Un courrier suivi, le 12 décembre 2022, d'un rassemblement à l'aube en gare de Limoges-Bénédictins de plusieurs centaines de personnalités de tous bords, d'élus, de chefs d'entreprises, d'usagers et citoyens inquiets de la dégradation de la ligne POLT et du manque de considération.

Le Capitole était plus rapide... en 1971

En 1971, le Capitole ralliait Paris en 2h50 contre 3h15 aujourd'hui, souvent plus ! Quand la rame n'est pas stoppée par le givre comme dernièrement. Dans ces conditions, difficile voire impossible d'être à Paris tôt pour honorer des rendez-vous. Sans parler de l'effet négatif en termes d'attractivité pour capter des entreprises et de nouveaux talents. Avec neuf aller-retours quotidiens (dix en avril), le compte n'y est pas pour l'association « Urgence ligne POLT » qui en réclame 14 en 2h30. Outre les travaux de régénération des voies en cours, des travaux de modernisation sont attendus. L'État devrait abonder à hauteur de 257 millions d'euros, il resterait 128 millions d'euros à trouver auprès des régions traversées Centre-Val de-Loire, Occitanie et Nouvelle-Aquitaine. Les deux premières sont prêtes à participer mais Alain Rousset refuse, estimant que c'est l'État qui doit payer.

Mais dans un entretien accordé à France 3 Limousin le 15 février, le ministre des Transports, Clément Beaune, rebat les cartes en annonçant un plan d'investissements en deux phases sur cette ligne de 713 km. « Un investissement qui est massif, deux milliards d'euros (...). On rachète de nouvelles rames, de nouveaux trains, c'est près de 500 millions d'euros. On refait le réseau, ce qu'on appelle la régénération, c'est plus d'un milliard d'euros d'investissement. Et puis c'est la modernisation du réseau pour améliorer les choses (...) Mais c'est important de donner cette perspective, ce n'est pas à des années-lumière, c'est 2026. »

Fin des vols vers Paris le 3 mars

Si rallier Paris par rail est long, ce sera impossible par avion dès le 3 mars ! Le Syndicat mixte de l'aéroport de Limoges-Bellegarde (SMALB) a décliné la proposition de son prestataire Chalair qui demandait deux millions de plus. La ligne est déficitaire de 10,1 millions sur quatre ans, financée par le SMALB pour 7,1 millions, le reste par l'État. Les collectivités paient ce service, avec des subventions de 50 % de la Région Nouvelle-Aquitaine, de 25 % du Département de la Haute-Vienne et de 25% de Limoges-Métropole.

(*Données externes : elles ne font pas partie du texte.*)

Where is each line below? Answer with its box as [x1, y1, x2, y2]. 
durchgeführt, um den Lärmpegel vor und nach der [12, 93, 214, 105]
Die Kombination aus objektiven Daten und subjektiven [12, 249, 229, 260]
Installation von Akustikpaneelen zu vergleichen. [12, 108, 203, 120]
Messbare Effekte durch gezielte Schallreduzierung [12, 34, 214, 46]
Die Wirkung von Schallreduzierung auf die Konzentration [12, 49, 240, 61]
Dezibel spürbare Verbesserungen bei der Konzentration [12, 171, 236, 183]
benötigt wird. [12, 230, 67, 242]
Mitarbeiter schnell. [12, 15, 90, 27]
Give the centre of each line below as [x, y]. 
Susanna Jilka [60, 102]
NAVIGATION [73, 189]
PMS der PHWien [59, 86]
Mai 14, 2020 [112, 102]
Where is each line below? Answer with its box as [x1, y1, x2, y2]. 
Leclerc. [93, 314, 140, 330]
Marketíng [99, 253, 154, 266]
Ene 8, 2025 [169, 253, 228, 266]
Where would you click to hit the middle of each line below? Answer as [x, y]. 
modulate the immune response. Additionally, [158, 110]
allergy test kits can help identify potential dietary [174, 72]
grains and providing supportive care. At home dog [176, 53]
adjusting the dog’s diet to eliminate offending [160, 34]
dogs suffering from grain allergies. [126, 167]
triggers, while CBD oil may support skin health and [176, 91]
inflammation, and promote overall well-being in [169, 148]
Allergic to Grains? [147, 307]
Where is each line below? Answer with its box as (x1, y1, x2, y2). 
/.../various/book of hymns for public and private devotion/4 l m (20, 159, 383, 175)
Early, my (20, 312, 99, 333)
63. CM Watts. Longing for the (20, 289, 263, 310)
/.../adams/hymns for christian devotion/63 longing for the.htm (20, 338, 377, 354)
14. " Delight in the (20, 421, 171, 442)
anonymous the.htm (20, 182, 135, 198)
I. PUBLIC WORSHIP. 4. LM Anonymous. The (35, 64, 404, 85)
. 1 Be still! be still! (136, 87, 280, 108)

Une facture qui ne passe plus avec une fréquentation de 3.616 passagers pour 717 vols en 2022... soit pas plus de cinq passagers par vol en moyenne.Trop cher donc.

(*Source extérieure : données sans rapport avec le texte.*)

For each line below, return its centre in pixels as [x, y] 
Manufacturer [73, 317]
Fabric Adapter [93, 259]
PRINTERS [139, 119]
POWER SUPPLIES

D'autant plus que le syndicat ne pouvait plus compter sur la quote-part de l'État dans le cadre d'une obligation de service public, le seuil étant fixé à minimum 10.000 passagers par an. Cependant, la ligne Limoges-Lyon, assurée aussi par Chalair, est maintenue bien que déficitaire. Elle est davantage fréquentée et il n'existe pas d'autre alternative plus rapide.

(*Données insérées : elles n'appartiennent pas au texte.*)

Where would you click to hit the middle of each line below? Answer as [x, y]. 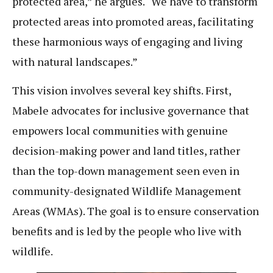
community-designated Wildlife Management [127, 191]
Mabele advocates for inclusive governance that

Pas d'A 147 Limoges-Poitiers

Restait le projet d'une autoroute Limoges-Potiers pour accéder à une gare TGV et éviter une route nationale 147 très accidentogène. À la suite de la concertation préalable organisée l'hiver dernier, Clément Beaune a mis un terme au suspens. « D'ici à la fin du printemps, on aura un budget, des projets routiers, on va faire une amélioration significative, mais pas forcément sur le plan autoroutier, si vous voyez ce que je veux dire. »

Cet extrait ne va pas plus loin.